(RECORDS FOR THE EXERCISE begins)

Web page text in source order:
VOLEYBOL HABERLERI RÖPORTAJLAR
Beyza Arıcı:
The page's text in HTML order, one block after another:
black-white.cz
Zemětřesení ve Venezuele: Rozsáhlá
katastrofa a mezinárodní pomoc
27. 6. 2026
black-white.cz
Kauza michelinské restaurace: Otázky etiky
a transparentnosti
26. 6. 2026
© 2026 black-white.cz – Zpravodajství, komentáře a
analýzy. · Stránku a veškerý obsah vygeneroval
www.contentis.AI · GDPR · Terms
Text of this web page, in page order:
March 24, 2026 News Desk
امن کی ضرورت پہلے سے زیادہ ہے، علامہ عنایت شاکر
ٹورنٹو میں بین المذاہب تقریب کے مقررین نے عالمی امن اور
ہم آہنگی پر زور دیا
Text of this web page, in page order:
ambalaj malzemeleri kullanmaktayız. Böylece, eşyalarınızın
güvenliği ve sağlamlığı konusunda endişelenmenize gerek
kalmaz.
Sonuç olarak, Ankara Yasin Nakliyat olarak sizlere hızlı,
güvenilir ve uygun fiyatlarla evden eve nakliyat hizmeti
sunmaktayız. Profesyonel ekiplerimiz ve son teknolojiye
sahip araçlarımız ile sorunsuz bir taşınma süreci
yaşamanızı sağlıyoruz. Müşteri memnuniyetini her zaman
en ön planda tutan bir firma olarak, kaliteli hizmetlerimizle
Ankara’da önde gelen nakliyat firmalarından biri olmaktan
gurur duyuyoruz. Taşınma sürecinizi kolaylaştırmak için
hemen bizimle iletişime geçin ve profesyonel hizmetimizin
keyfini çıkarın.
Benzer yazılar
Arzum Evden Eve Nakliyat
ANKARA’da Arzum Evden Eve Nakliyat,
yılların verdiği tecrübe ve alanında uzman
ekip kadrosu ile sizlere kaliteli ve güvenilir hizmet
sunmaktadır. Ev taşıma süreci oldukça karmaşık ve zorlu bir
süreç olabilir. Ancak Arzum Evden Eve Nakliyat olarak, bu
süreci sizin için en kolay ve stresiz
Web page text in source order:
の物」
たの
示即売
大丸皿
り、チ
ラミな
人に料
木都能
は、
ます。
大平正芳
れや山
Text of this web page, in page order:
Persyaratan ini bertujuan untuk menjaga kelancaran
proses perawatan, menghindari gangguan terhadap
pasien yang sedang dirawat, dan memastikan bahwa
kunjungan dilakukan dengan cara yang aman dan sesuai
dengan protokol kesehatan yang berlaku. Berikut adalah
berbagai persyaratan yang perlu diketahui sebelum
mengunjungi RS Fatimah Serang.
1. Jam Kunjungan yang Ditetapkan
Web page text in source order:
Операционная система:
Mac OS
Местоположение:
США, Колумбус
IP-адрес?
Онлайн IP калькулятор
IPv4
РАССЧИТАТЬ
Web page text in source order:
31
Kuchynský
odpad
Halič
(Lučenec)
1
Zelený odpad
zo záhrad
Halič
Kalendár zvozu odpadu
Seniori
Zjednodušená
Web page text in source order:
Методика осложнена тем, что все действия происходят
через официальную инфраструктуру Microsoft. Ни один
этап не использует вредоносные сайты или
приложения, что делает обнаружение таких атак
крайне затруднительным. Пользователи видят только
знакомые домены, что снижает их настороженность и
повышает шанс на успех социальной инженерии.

(RECORDS FOR THE EXERCISE ends)
(RECORDS FOR THE EXERCISE begins)

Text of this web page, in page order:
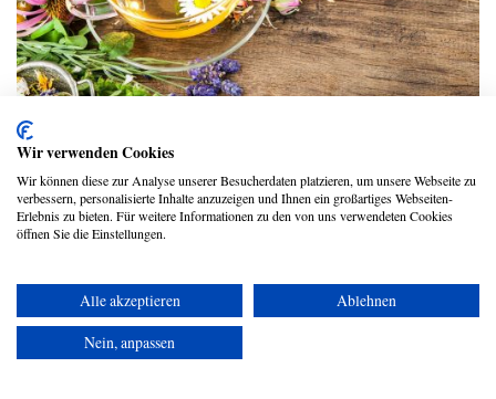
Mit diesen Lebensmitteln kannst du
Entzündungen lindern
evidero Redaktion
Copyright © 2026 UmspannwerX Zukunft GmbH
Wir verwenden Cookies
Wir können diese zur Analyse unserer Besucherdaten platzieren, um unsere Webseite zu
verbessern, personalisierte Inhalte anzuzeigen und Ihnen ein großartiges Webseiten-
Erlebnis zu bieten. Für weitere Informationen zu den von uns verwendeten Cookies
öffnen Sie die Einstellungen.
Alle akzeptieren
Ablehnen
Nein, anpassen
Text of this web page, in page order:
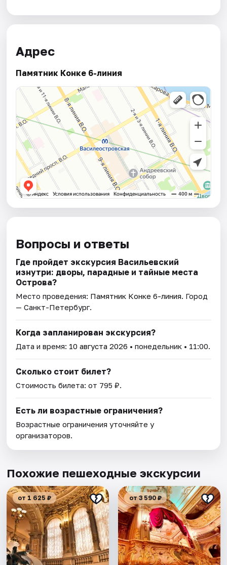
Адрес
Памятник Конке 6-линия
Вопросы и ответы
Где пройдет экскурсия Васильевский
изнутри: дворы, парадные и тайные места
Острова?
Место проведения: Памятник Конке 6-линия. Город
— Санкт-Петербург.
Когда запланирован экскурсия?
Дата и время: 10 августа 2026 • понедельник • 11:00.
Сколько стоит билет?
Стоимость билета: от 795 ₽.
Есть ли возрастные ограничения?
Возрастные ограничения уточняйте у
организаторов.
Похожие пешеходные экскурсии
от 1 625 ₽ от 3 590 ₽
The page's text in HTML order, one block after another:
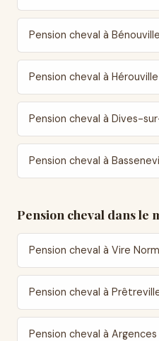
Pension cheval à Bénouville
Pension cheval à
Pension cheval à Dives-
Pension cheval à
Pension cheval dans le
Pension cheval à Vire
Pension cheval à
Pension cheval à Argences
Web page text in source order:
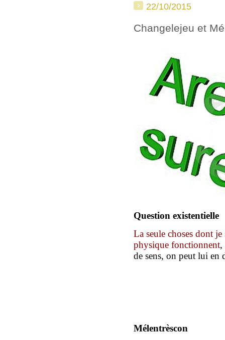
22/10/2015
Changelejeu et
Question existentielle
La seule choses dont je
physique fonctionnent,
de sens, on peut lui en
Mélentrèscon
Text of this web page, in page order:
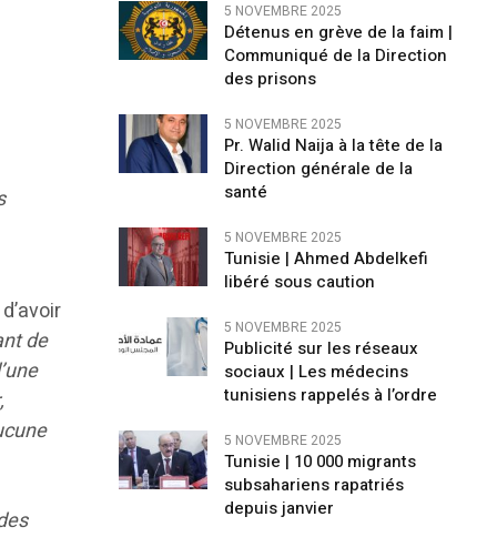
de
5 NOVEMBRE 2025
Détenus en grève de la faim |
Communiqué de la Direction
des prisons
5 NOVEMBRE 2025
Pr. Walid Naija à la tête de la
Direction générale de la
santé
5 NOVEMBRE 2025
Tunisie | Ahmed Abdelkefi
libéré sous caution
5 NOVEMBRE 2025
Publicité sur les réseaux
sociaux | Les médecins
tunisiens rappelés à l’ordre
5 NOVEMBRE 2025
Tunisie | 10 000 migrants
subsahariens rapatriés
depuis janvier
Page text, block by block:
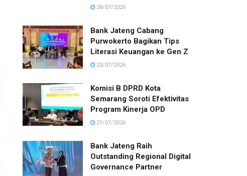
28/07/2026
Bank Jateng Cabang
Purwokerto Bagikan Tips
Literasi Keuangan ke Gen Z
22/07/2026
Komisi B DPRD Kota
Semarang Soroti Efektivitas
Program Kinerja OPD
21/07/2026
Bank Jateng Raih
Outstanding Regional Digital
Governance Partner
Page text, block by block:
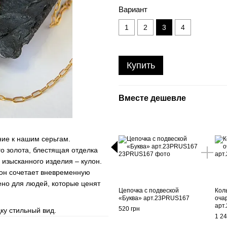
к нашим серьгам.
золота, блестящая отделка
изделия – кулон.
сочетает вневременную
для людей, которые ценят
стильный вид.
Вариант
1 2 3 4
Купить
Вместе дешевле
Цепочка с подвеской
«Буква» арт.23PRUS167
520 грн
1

(RECORDS FOR THE EXERCISE ends)
(RECORDS FOR THE EXERCISE begins)

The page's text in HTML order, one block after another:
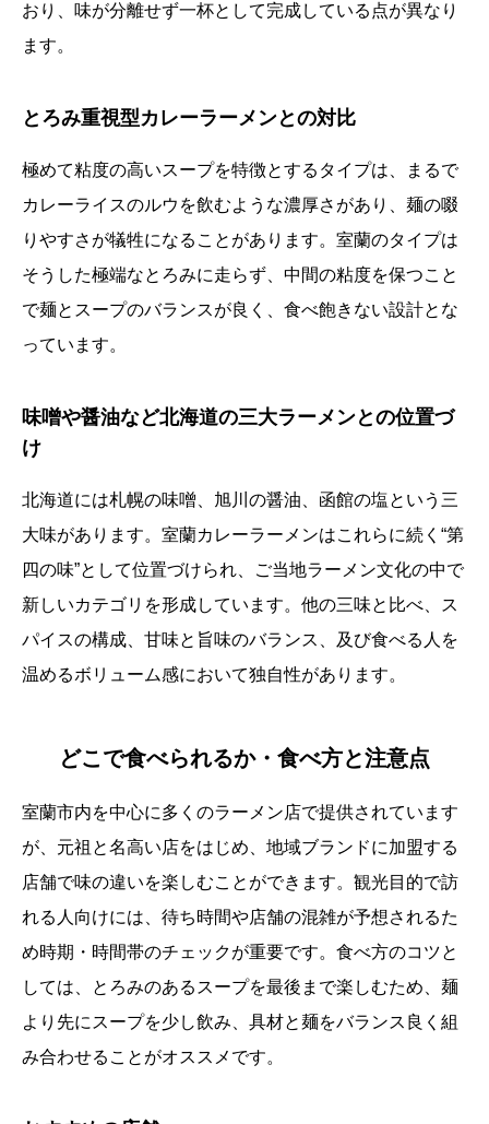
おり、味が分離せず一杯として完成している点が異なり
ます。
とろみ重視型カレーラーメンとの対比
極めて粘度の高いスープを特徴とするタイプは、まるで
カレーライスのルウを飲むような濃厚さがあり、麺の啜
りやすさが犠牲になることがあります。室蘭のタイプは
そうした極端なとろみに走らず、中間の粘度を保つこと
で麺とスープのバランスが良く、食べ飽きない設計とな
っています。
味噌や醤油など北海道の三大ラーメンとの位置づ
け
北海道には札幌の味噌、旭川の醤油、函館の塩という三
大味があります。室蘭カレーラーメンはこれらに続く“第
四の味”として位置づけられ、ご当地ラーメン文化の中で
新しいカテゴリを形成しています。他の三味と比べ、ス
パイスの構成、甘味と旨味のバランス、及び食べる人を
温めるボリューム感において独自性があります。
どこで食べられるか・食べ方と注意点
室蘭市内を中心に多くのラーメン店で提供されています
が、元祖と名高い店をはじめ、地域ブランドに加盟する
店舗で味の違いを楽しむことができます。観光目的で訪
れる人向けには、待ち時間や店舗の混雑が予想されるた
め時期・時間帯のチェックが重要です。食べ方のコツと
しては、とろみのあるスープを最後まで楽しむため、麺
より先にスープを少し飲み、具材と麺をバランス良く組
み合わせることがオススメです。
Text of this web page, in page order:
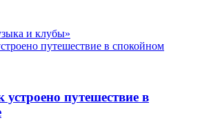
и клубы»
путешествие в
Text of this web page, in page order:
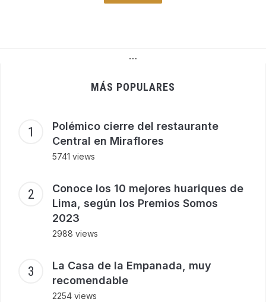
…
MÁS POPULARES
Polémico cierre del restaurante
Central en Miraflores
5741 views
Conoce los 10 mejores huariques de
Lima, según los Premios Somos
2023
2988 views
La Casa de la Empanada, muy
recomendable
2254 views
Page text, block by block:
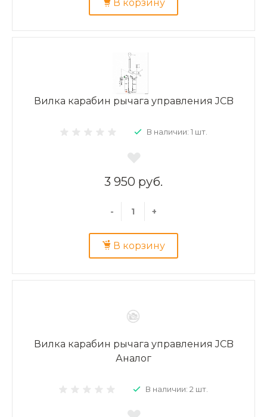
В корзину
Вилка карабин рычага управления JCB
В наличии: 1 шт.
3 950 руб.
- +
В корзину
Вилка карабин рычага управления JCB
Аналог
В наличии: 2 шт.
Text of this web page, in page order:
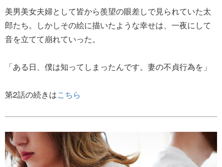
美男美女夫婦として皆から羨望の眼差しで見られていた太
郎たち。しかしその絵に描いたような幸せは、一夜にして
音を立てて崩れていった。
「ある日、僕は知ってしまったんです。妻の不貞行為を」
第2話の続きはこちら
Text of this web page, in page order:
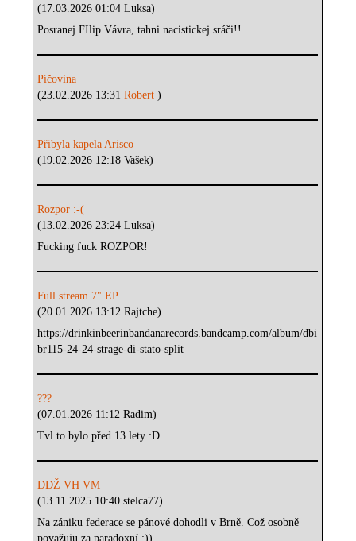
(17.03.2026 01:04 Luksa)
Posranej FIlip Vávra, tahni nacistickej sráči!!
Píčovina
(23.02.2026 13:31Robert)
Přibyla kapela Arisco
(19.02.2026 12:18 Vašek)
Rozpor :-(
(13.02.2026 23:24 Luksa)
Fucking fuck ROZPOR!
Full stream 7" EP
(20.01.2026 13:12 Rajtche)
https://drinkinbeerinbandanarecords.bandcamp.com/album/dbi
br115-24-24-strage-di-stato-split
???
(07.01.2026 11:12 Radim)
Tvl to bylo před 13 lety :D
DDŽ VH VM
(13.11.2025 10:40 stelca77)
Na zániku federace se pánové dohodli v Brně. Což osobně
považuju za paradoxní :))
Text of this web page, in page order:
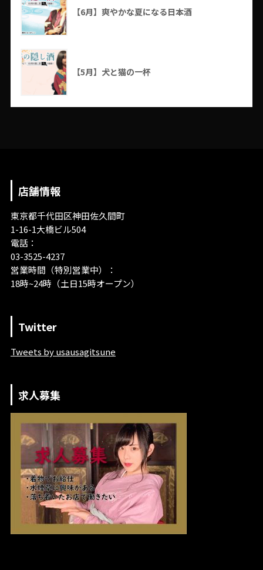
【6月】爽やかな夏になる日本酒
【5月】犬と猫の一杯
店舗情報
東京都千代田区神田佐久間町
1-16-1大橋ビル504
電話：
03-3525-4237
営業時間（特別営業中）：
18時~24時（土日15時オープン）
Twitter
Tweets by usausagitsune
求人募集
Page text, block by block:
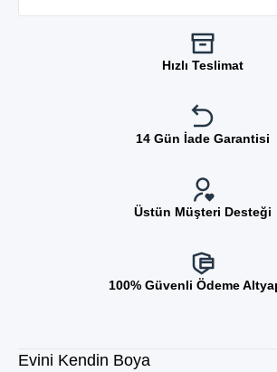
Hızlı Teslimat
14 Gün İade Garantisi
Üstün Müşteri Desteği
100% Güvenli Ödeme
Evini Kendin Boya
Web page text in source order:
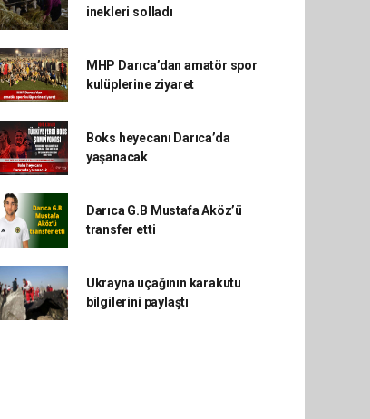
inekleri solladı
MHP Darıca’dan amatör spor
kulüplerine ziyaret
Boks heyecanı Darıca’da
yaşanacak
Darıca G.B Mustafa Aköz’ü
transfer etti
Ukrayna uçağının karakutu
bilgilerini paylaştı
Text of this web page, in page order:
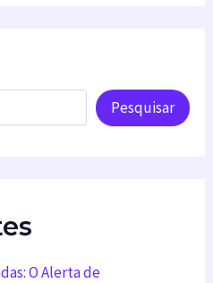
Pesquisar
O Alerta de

(RECORDS FOR THE EXERCISE ends)

# [ACTIVITY]
Print from the line containing "カレーライスのルウを飲むような濃厚さがあり、麺の啜" through the line containing "郎たち。しかしその絵に描いたような幸せは、一夜にして" in the data above, exactly as the lines stand, and omit every picture.

# [ANSWER SECTION]
カレーライスのルウを飲むような濃厚さがあり、麺の啜
りやすさが犠牲になることがあります。室蘭のタイプは
そうした極端なとろみに走らず、中間の粘度を保つこと
で麺とスープのバランスが良く、食べ飽きない設計とな
っています。
味噌や醤油など北海道の三大ラーメンとの位置づ
け
北海道には札幌の味噌、旭川の醤油、函館の塩という三
大味があります。室蘭カレーラーメンはこれらに続く“第
四の味”として位置づけられ、ご当地ラーメン文化の中で
新しいカテゴリを形成しています。他の三味と比べ、ス
パイスの構成、甘味と旨味のバランス、及び食べる人を
温めるボリューム感において独自性があります。
どこで食べられるか・食べ方と注意点
室蘭市内を中心に多くのラーメン店で提供されています
が、元祖と名高い店をはじめ、地域ブランドに加盟する
店舗で味の違いを楽しむことができます。観光目的で訪
れる人向けには、待ち時間や店舗の混雑が予想されるた
め時期・時間帯のチェックが重要です。食べ方のコツと
しては、とろみのあるスープを最後まで楽しむため、麺
より先にスープを少し飲み、具材と麺をバランス良く組
み合わせることがオススメです。
Text of this web page, in page order:
и клубы»
путешествие в
Text of this web page, in page order:
…
MÁS POPULARES
Polémico cierre del restaurante
Central en Miraflores
5741 views
Conoce los 10 mejores huariques de
Lima, según los Premios Somos
2023
2988 views
La Casa de la Empanada, muy
recomendable
2254 views
Page text, block by block:
В корзину
Вилка карабин рычага управления JCB
В наличии: 1 шт.
3 950 руб.
- +
В корзину
Вилка карабин рычага управления JCB
Аналог
В наличии: 2 шт.
Text of this web page, in page order:
美男美女夫婦として皆から羨望の眼差しで見られていた太
郎たち。しかしその絵に描いたような幸せは、一夜にして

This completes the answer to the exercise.